> [REQUIRED WORK] Copy out the lines below that hold the word "Gruppe".

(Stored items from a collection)

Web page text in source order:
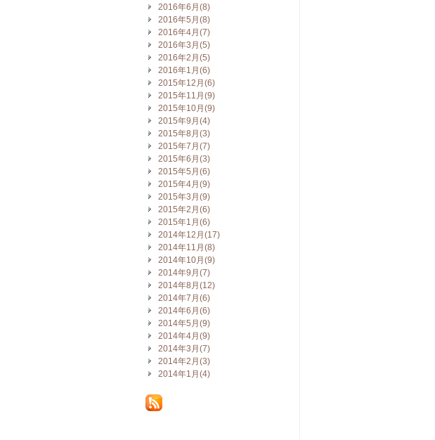
2016年6月(8)
2016年5月(8)
2016年4月(7)
2016年3月(5)
2016年2月(5)
2016年1月(6)
2015年12月(6)
2015年11月(9)
2015年10月(9)
2015年9月(4)
2015年8月(3)
2015年7月(7)
2015年6月(3)
2015年5月(6)
2015年4月(9)
2015年3月(9)
2015年2月(6)
2015年1月(6)
2014年12月(17)
2014年11月(8)
2014年10月(9)
2014年9月(7)
2014年8月(12)
2014年7月(6)
2014年6月(6)
2014年5月(9)
2014年4月(9)
2014年3月(7)
2014年2月(3)
2014年1月(4)
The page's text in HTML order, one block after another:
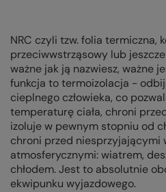
NRC czyli tzw. folia termiczna,
przeciwwstrząsowy lub
ważne jak ją nazwiesz, ważne
funkcja to termoizolacja -
cieplnego człowieka, co
temperaturę ciała, chroni
izoluje w pewnym stopniu od
chroni przed niesprzyjającymi
atmosferycznymi: wiatrem,
chłodem. Jest to absolutnie
ekwipunku wyjazdowego.
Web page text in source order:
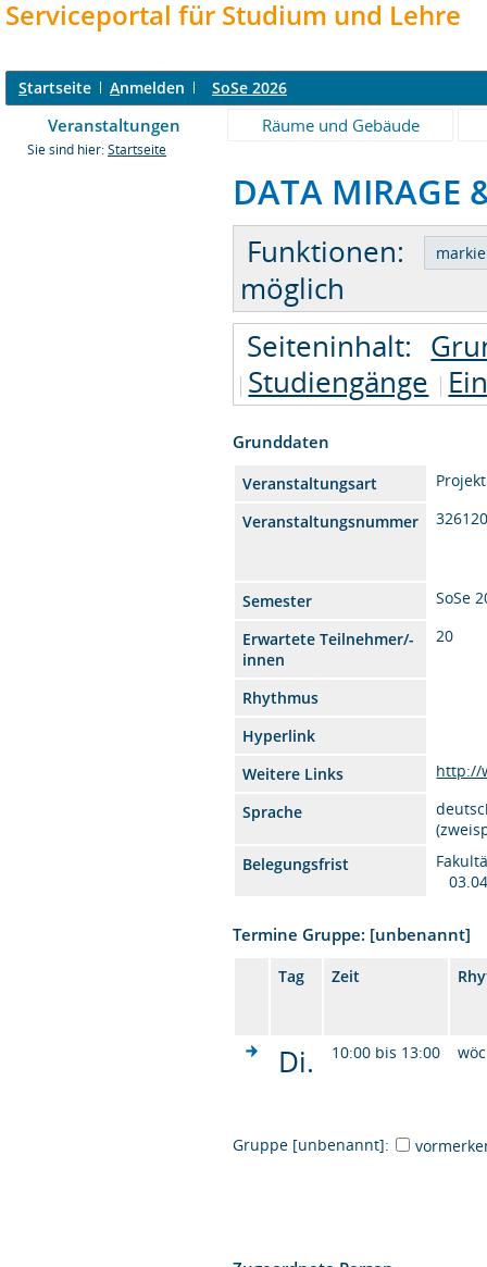
Serviceportal für Studium und Lehre
Startseite Anmelden SoSe 2026
Veranstaltungen Räume und Gebäude
Sie sind hier: Startseite
DATA MIRAGE
Funktionen:
möglich
Seiteninhalt:
Studiengänge
Grunddaten
Veranstaltungsart
Veranstaltungsnummer
Semester
SoSe
Erwartete Teilnehmer/-
innen
20
Rhythmus
Hyperlink
Weitere Links
http://
Sprache
Belegungsfrist
Termine Gruppe: [unbenannt]
Tag Zeit
Di. 10:00 bis 13:00
Gruppe [unbenannt]:

> [REPLY TO THE TASK]
Termine Gruppe: [unbenannt]
Gruppe [unbenannt]:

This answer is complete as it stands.